Calculate the maximum height of a ball of mass 1.2kg will attain if projected vertically upward with an initial velocity of 17m/s?

To calculate the maximum height attained by a ball projected vertically upward, we can use the equations of motion. First, we need to find the time it takes for the ball to reach its maximum height.
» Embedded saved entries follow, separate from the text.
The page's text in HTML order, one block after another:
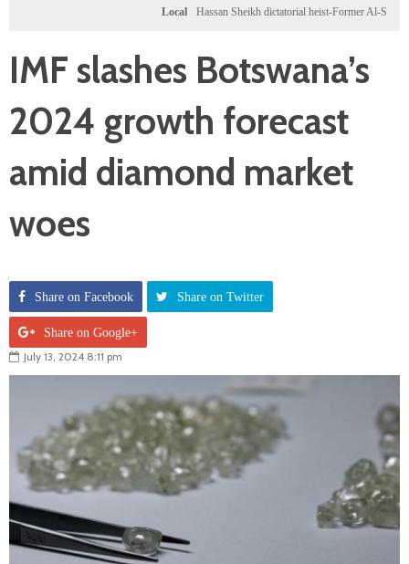
Hassan Sheikh dictatorial heist-Former Al-Shabab
IMF slashes Botswana’s
2024 growth forecast
amid diamond market
woes
Share on Facebook Share on Twitter
Share on Google+
July 13, 2024 8:11 pm
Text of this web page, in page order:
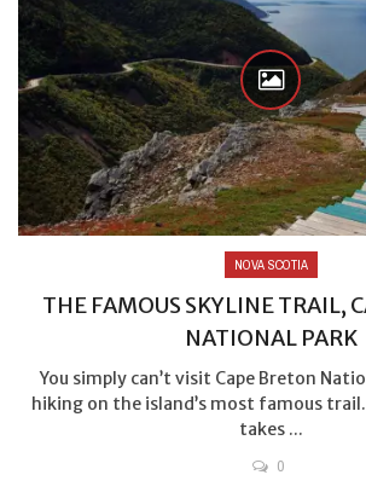
NOVA SCOTIA
THE FAMOUS SKYLINE TRAIL,
NATIONAL PARK
You simply can’t visit Cape Breton
hiking on the island’s most famous
takes ...
0

The initial velocity of the ball is 17 m/s, and we know that the final velocity at the highest point is zero (since the ball momentarily stops before falling back down). Using the equation of motion:

v = u + at

Where:
v = final velocity (which is 0 in this case)
u = initial velocity
a = acceleration
t = time

Rearranging the equation gives:

t = (v - u) / a

Since the ball is moving vertically upward, the acceleration due to gravity acts in the opposite direction, which is -9.8 m/s². Plugging in the values into the equation, we have:

t = (0 - 17) / (-9.8)
t = 17 / 9.8
t ≈ 1.7347 seconds

Now, to find the maximum height (h), we can use the equation:

h = ut + (1/2)at²

Where:
h = maximum height
u = initial velocity
t = time (which we just found)
a = acceleration

Plugging in the values:

h = 17 * 1.7347 + (1/2)(-9.8)(1.7347)²
h ≈ 14.8 meters

Therefore, the maximum height attained by the ball is approximately 14.8 meters.